- [What the exercise asks]
Please print every record below exactly as it appears, but leave out the pictures.

[Opening Exercise data section]

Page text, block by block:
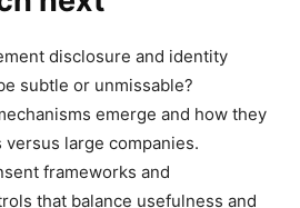
disclosure and identity
subtle or unmissable?
emerge and how they
large companies.
frameworks and
that balance usefulness and
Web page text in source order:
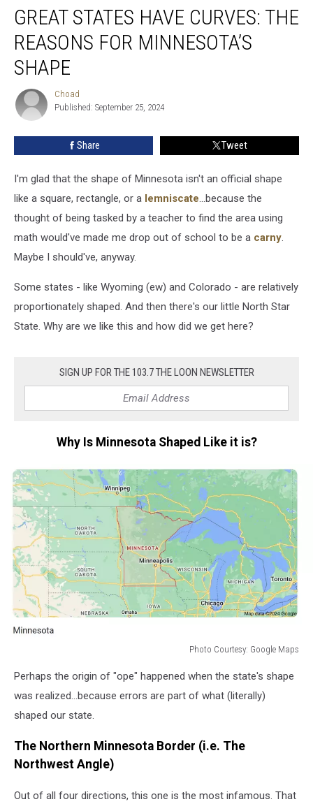
States
Have
Curves:
The
Reasons
Minnesota’s
Shape
GREAT STATES HAVE CURVES: THE
REASONS FOR MINNESOTA’S
SHAPE
Choad
Choad
Published: September 25, 2024
Share Tweet
I'm glad that the shape of Minnesota isn't an official shape
like a square, rectangle, or a lemniscate...because the
thought of being tasked by a teacher to find the area using
math would've made me drop out of school to be a carny.
Maybe I should've, anyway.
Some states - like Wyoming (ew) and Colorado - are relatively
proportionately shaped. And then there's our little North Star
State. Why are we like this and how did we get here?
SIGN UP FOR THE 103.7 THE LOON NEWSLETTER
Why Is Minnesota Shaped Like it is?
Photo Courtesy: Google Maps
Courtesy:
Google
Maps
Perhaps the origin of "ope" happened when the state's shape
was realized...because errors are part of what (literally)
shaped our state.
The Northern Minnesota Border (i.e. The
Northwest Angle)
Out of all four directions, this one is the most infamous. That

[Closing Exercise data section]

- [Exercise solution]
Page text, block by block:
disclosure and identity
subtle or unmissable?
emerge and how they
large companies.
frameworks and
that balance usefulness and
Web page text in source order:
States
Have
Curves:
The
Reasons
Minnesota’s
Shape
GREAT STATES HAVE CURVES: THE
REASONS FOR MINNESOTA’S
SHAPE
Choad
Choad
Published: September 25, 2024
Share Tweet
I'm glad that the shape of Minnesota isn't an official shape
like a square, rectangle, or a lemniscate...because the
thought of being tasked by a teacher to find the area using
math would've made me drop out of school to be a carny.
Maybe I should've, anyway.
Some states - like Wyoming (ew) and Colorado - are relatively
proportionately shaped. And then there's our little North Star
State. Why are we like this and how did we get here?
SIGN UP FOR THE 103.7 THE LOON NEWSLETTER
Why Is Minnesota Shaped Like it is?
Photo Courtesy: Google Maps
Courtesy:
Google
Maps
Perhaps the origin of "ope" happened when the state's shape
was realized...because errors are part of what (literally)
shaped our state.
The Northern Minnesota Border (i.e. The
Northwest Angle)
Out of all four directions, this one is the most infamous. That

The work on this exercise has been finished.